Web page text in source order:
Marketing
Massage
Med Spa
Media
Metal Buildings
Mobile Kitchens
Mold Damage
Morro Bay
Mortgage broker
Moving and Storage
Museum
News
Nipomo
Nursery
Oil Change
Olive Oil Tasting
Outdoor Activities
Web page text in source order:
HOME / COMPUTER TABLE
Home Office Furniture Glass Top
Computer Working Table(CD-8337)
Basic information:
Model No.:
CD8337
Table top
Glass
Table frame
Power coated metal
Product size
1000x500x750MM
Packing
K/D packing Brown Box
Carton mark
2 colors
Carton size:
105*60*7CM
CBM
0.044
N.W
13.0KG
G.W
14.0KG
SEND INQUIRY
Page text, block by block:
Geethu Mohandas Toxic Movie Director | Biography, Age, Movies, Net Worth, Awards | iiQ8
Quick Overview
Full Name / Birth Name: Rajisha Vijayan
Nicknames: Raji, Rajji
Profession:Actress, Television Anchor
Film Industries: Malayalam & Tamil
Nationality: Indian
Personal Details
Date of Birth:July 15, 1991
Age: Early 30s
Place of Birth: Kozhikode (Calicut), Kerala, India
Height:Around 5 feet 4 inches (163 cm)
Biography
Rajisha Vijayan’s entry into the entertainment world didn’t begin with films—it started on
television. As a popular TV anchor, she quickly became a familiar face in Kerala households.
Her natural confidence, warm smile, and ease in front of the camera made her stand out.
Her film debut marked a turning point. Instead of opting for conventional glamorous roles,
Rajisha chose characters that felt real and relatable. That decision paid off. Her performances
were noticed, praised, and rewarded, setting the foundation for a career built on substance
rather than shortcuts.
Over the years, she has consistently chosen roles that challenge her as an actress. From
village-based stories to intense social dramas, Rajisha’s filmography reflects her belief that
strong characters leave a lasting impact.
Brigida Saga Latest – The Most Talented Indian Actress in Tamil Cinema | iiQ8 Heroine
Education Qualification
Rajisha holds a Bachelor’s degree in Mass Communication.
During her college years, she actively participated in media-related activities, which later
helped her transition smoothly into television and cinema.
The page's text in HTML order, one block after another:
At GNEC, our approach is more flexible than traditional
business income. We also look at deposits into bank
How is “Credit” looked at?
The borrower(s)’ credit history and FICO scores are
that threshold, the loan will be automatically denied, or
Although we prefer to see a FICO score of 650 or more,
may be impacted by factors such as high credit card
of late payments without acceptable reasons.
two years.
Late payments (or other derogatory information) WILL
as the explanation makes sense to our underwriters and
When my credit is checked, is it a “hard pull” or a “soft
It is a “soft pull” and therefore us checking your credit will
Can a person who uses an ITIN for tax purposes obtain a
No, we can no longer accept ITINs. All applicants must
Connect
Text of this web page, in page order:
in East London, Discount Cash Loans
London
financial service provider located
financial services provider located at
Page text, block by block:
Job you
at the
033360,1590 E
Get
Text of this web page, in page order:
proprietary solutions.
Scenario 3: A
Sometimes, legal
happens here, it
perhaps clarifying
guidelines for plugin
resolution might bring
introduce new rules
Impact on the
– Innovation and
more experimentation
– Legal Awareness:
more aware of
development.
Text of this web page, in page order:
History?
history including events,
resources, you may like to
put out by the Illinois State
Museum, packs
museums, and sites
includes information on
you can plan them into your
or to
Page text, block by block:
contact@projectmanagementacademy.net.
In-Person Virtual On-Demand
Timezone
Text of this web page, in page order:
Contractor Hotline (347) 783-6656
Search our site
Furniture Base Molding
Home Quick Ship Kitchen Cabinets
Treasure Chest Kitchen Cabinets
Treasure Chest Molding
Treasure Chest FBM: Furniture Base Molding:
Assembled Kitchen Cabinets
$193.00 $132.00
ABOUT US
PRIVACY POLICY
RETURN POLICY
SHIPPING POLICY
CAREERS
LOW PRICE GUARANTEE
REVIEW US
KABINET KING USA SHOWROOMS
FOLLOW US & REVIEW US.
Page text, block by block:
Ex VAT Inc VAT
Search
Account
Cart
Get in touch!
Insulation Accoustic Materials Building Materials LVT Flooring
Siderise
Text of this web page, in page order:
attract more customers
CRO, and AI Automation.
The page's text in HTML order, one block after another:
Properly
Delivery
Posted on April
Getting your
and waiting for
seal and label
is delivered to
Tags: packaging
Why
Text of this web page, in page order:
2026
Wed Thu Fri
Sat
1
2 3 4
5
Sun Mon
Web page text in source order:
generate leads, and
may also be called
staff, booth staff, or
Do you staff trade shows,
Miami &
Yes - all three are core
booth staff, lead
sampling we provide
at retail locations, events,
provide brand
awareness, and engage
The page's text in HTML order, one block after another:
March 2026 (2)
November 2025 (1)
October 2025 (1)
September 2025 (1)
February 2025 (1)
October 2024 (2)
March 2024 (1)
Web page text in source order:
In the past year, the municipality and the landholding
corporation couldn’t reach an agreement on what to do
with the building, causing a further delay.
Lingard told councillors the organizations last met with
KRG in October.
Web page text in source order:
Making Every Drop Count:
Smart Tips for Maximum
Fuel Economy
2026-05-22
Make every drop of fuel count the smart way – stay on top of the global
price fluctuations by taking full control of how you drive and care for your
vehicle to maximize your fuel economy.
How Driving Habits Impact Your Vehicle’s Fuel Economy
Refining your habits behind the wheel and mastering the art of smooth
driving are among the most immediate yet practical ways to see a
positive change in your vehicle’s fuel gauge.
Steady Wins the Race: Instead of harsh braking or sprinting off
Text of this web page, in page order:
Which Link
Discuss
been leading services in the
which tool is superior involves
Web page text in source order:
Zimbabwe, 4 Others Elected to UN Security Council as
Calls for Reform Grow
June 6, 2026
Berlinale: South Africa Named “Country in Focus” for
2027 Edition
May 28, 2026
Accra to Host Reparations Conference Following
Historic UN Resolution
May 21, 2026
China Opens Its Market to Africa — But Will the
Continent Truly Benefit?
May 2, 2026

* * * * * * *

Task item: Using the records above, restate word for word the lines from the one with "Assembled Kitchen Cabinets" through the one with "Make every drop", both included.

Written solution:
Assembled Kitchen Cabinets
$193.00 $132.00
ABOUT US
PRIVACY POLICY
RETURN POLICY
SHIPPING POLICY
CAREERS
LOW PRICE GUARANTEE
REVIEW US
KABINET KING USA SHOWROOMS
FOLLOW US & REVIEW US.
Page text, block by block:
Ex VAT Inc VAT
Search
Account
Cart
Get in touch!
Insulation Accoustic Materials Building Materials LVT Flooring
Siderise
Text of this web page, in page order:
attract more customers
CRO, and AI Automation.
The page's text in HTML order, one block after another:
Properly
Delivery
Posted on April
Getting your
and waiting for
seal and label
is delivered to
Tags: packaging
Why
Text of this web page, in page order:
2026
Wed Thu Fri
Sat
1
2 3 4
5
Sun Mon
Web page text in source order:
generate leads, and
may also be called
staff, booth staff, or
Do you staff trade shows,
Miami &
Yes - all three are core
booth staff, lead
sampling we provide
at retail locations, events,
provide brand
awareness, and engage
The page's text in HTML order, one block after another:
March 2026 (2)
November 2025 (1)
October 2025 (1)
September 2025 (1)
February 2025 (1)
October 2024 (2)
March 2024 (1)
Web page text in source order:
In the past year, the municipality and the landholding
corporation couldn’t reach an agreement on what to do
with the building, causing a further delay.
Lingard told councillors the organizations last met with
KRG in October.
Web page text in source order:
Making Every Drop Count:
Smart Tips for Maximum
Fuel Economy
2026-05-22
Make every drop of fuel count the smart way – stay on top of the global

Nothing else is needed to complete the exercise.